Gauged at 0.7 mIOU or 0.2m RMS, our proposed methods has a mean RMS of 24cm for lane center trajectory estimation, and an average IOU of 0.79 for lane boundary estimation in Downtown Berkeley. With the same threshold, we are able to achieve 0.84 in precision and 0.73 in recall. In North Beach, San Francisco, our approach has a RMS of 0.33m and mIOU of 0.76 when gauged at 0.7 IOU with 0.63 precision and 0.63 recall.
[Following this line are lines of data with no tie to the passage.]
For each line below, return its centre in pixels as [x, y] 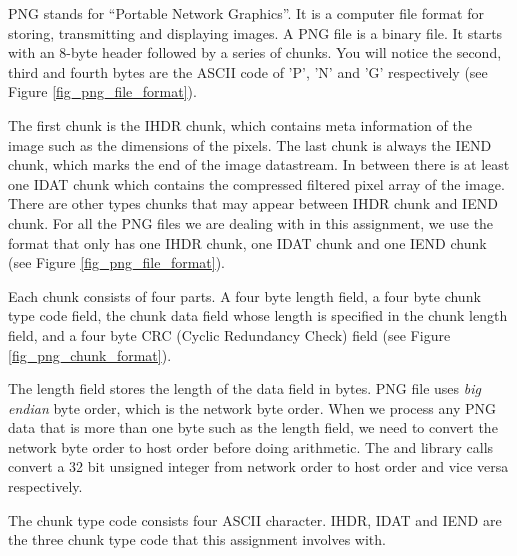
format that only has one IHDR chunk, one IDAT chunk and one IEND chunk [247, 242]
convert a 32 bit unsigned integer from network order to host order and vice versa [258, 466]
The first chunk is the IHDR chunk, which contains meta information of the [240, 124]
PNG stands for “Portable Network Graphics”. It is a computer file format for [246, 13]
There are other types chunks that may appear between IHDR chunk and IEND [253, 203]
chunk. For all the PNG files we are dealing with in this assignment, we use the [251, 222]
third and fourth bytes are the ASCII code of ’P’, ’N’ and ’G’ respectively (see [248, 71]
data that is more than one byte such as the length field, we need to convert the [253, 427]
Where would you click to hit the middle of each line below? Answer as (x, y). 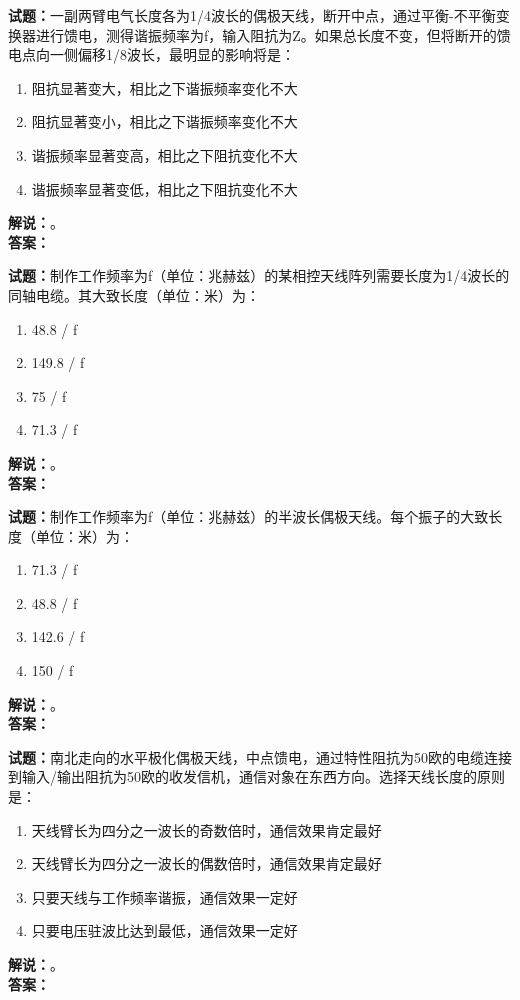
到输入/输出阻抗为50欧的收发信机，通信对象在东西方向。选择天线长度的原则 (256, 776)
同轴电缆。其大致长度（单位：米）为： (134, 294)
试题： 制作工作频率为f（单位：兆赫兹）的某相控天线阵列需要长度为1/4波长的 (259, 275)
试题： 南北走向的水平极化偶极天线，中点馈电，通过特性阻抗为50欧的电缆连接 (260, 756)
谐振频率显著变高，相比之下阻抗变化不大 (164, 154)
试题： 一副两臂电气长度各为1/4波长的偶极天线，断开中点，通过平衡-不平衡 (252, 15)
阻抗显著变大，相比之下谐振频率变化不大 (164, 87)
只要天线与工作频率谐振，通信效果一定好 (164, 896)
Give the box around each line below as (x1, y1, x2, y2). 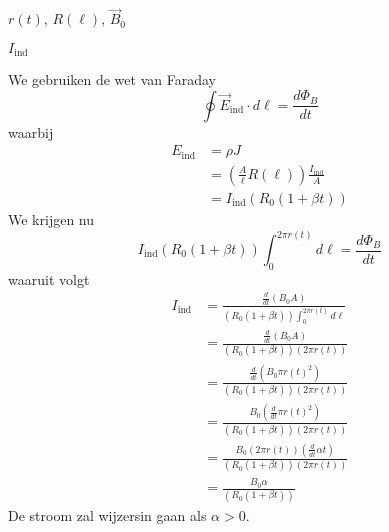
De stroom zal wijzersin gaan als (8, 504, 207, 525)
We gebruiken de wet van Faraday (8, 69, 216, 90)
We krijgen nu (8, 209, 95, 229)
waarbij (8, 121, 54, 142)
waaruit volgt (8, 268, 90, 289)
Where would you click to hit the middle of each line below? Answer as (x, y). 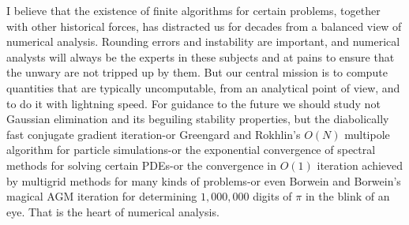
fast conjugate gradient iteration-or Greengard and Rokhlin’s (154, 134)
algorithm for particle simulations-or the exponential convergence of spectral (191, 150)
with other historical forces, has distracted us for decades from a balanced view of (204, 26)
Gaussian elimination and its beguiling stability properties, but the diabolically (198, 119)
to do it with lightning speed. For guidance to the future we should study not (193, 103)
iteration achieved (360, 165)
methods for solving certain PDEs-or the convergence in (142, 165)
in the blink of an (347, 196)
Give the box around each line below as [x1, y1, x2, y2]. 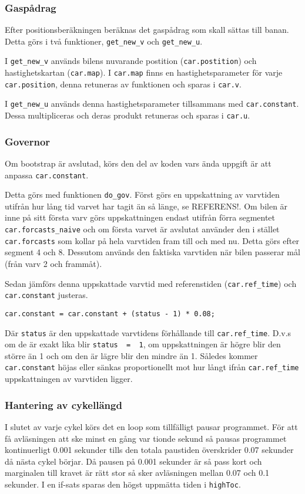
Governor [5, 134, 51, 148]
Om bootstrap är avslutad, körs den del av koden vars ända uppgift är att [5, 157, 272, 169]
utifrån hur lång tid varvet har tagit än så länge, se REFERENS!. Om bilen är [5, 199, 288, 212]
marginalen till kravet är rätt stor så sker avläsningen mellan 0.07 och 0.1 [5, 466, 270, 479]
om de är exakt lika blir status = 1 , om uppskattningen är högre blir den [5, 338, 281, 350]
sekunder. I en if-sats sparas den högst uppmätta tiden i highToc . [5, 478, 241, 490]
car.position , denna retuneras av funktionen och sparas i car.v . [5, 77, 242, 90]
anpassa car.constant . [5, 168, 89, 181]
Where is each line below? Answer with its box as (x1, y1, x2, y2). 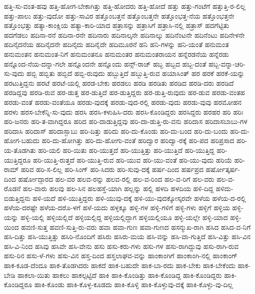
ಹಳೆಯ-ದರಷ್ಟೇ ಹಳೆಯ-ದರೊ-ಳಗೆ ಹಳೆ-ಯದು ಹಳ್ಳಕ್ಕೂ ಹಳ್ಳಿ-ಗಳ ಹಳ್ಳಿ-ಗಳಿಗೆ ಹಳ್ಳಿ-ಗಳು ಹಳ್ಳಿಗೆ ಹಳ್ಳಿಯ (4, 202, 230, 213)
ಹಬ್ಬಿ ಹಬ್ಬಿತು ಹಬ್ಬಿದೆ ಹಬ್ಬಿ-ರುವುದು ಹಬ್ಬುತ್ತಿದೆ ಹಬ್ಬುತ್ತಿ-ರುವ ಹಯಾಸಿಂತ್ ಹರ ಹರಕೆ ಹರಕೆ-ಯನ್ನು (26, 68, 245, 78)
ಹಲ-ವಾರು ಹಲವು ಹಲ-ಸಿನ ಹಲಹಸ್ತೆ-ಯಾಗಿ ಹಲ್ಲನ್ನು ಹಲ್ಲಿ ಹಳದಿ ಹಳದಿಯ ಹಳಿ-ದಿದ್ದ (23, 183, 214, 194)
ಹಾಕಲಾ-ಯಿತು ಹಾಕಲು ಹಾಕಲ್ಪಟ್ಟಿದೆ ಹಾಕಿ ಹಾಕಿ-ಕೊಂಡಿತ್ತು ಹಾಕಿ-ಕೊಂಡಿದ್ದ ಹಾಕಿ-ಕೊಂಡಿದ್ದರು (17, 269, 222, 280)
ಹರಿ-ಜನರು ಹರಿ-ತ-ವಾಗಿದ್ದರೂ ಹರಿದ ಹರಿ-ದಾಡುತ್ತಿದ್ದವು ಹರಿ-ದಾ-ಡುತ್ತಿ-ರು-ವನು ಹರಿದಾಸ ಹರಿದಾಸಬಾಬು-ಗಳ (4, 116, 248, 126)
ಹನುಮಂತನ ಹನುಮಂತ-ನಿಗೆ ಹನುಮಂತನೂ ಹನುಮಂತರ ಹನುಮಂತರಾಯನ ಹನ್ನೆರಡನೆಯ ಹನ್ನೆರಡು (4, 49, 229, 59)
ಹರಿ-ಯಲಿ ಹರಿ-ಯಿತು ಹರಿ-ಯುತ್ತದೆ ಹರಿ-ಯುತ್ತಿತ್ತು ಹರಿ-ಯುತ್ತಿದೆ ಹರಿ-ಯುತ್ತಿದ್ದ (38, 145, 215, 155)
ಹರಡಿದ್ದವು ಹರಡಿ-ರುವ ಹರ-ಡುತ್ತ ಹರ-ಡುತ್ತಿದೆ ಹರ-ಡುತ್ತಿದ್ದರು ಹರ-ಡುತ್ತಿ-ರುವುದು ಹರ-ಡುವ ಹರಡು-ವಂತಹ (4, 87, 245, 98)
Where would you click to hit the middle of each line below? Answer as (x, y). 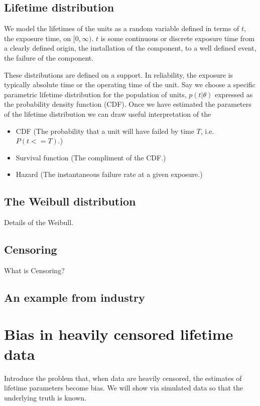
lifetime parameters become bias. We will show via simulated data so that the (124, 388)
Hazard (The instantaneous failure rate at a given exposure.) (109, 174)
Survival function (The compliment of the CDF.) (91, 157)
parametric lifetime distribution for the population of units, (95, 94)
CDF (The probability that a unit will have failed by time (105, 131)
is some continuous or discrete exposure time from (178, 38)
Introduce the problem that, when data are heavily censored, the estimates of (123, 378)
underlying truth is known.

To the best of our knowledge, most previous endeavors in the similar filed use private data for evaluation, and we could not test our proposed approach on their dataset. More critically, most mapping-related algorithms and parameters are close-sourced, making it impossible to re-evaluate on our dataset. Thus, Table 1 listed the performance of other proposed methods [Joshi2015GenerationLaneLevelMaps, elhousni2020automatic, paz2020probabilistic, Mattyus_2016_CVPR] in similar matrices. We also listed the urbanization rate at each location for a qualitative review of the difficulties for mapping at these areas. For the invisible topology and trajectory inference in intersections, we evaluated by the topological relationship precision-recall index as well as the inference trajectory RMS error. The true topological relationship are manually labelled, and the ground truth trajectories are acquired from actual vehicle trajectories. We intentionally have two different drivers for map generation and trajectory acquisition. A quantitative results for the intersection could be seen in Table 2. Compared with a series of other methods in less urbanized areas, our algorithm is still able to discover the potential topological relationship at intersections with a lower RMS error.
V-B Ablation study: true road topography
To study the effect of the road topography on our mapping system, we compared the map generated with true road topography and the map generated with a plane assumption of the ground. A qualitative results have been shown in Figure 6, and a quantitative comparison is shown in Table 1 and 2. It was clear that with the LIDAR corrected topography, we had a significant improvement in atomic road detection precision and recall score. Also the estimated drivable area closer to our labelled ground truth.
VI CONCLUSION
We proposed an automatic lane-level HD map construction approach for urban scenes. With semantic understanding of the road and the sequential Monte Carlo lane exploration, we were able to discover the atomic road structures. Furthermore, by exploiting OSM, we inferred both topological and geometrical lane connection at intersections. Tested in densely urbanized areas, our proposed approach enables large-scale HD map constructions in complicated scenarios, further facilitating downstream modules for full autonomy.